- _Activity_
Exactly the lines below starting at the line with "For each line" and ending at the line with "traffic flows are" are wanted, with both ends included. Leave out the pictures and add no other lines.

- _The input_

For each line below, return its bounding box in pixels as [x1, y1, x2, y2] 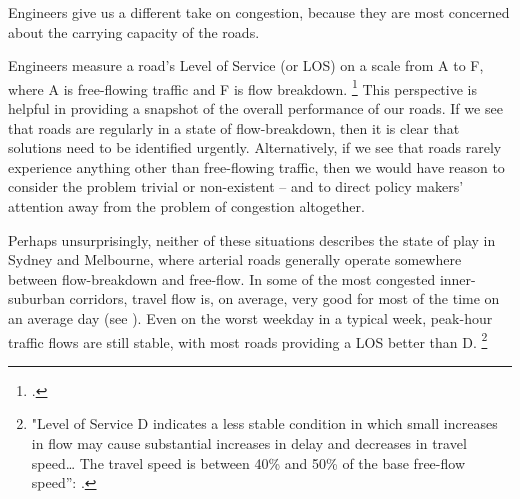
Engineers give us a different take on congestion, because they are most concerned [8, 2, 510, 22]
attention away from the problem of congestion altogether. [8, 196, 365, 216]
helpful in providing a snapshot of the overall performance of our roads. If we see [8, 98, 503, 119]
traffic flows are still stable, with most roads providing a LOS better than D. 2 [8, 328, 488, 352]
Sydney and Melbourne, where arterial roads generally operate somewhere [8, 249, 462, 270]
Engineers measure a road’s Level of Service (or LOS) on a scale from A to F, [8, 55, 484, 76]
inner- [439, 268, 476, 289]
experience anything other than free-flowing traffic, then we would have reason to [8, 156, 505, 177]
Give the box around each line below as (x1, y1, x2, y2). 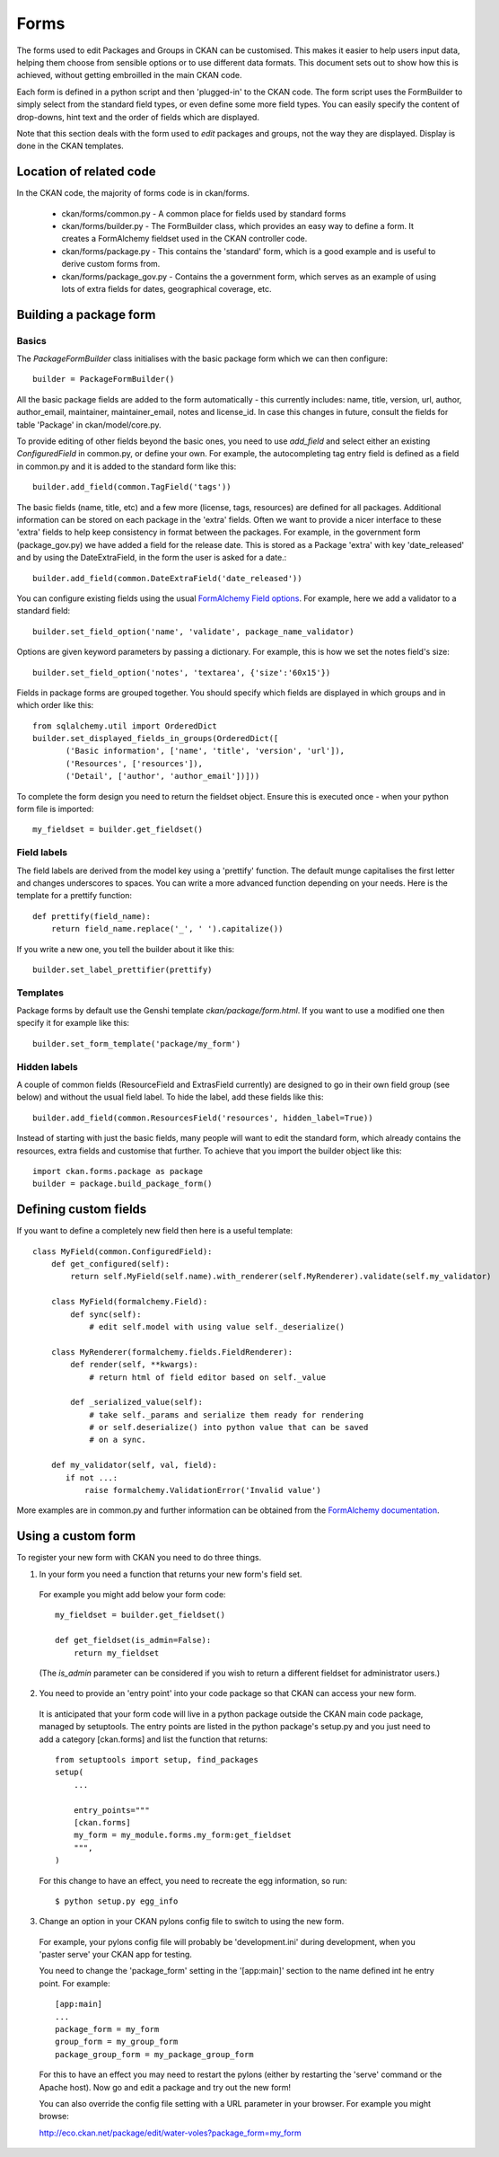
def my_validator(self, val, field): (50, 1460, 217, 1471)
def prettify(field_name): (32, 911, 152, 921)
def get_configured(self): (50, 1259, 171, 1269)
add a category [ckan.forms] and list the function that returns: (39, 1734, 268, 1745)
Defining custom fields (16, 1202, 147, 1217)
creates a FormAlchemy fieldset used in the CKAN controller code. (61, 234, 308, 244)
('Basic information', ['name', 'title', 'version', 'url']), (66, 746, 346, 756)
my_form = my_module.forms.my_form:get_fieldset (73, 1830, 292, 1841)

---

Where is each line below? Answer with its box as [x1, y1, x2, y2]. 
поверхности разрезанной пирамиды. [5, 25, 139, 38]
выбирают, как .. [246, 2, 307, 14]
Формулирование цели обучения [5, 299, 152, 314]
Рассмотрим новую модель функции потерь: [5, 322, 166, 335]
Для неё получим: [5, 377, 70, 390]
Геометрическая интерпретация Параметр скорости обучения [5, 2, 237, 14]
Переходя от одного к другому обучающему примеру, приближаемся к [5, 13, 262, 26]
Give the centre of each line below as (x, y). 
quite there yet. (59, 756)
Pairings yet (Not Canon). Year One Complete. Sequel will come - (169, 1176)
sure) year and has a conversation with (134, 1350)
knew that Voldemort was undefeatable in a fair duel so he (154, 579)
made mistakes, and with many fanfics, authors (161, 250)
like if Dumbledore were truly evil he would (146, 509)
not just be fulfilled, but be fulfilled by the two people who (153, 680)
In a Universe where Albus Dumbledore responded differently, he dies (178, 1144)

...

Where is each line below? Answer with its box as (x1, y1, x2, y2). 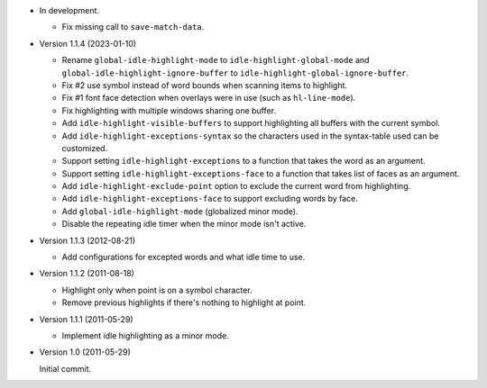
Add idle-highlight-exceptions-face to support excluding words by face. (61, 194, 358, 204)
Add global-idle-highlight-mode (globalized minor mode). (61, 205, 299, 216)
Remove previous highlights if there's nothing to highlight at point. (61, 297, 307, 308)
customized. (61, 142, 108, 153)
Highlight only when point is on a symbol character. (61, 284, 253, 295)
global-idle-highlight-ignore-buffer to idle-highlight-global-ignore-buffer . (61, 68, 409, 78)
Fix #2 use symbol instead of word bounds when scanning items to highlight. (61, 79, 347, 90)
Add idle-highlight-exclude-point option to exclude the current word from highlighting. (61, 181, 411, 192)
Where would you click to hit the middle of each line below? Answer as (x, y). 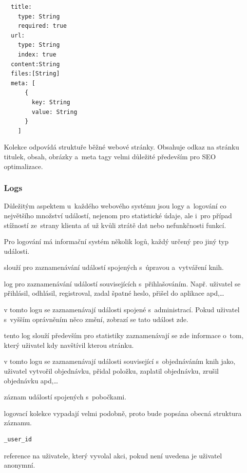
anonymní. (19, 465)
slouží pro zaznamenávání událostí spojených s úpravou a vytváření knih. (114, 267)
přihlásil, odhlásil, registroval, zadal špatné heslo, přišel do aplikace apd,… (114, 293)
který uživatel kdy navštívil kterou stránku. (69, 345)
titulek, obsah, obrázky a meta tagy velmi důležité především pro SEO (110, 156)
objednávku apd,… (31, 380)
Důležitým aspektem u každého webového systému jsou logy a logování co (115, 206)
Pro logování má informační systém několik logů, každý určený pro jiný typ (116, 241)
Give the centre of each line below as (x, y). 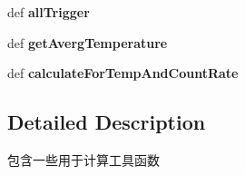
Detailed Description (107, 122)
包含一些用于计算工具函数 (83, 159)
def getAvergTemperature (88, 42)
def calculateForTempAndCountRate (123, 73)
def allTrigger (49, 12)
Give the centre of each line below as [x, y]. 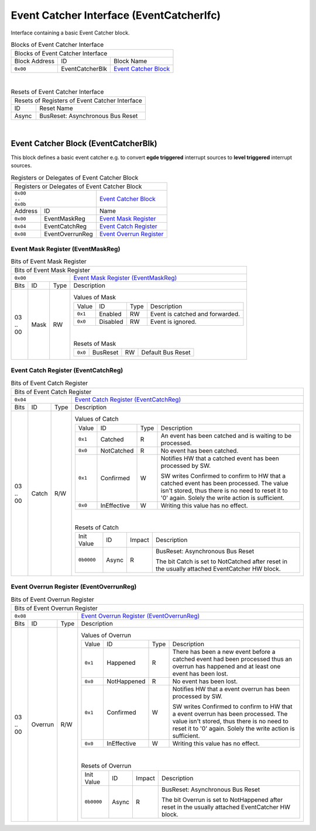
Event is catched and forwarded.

- _Expected output_
For each line below, return its bounding box in pixels as [x1, y1, x2, y2] 
Engineers give us a different take on congestion, because they are most concerned [8, 2, 510, 22]
attention away from the problem of congestion altogether. [8, 196, 365, 216]
helpful in providing a snapshot of the overall performance of our roads. If we see [8, 98, 503, 119]
traffic flows are still stable, with most roads providing a LOS better than D. 2 [8, 328, 488, 352]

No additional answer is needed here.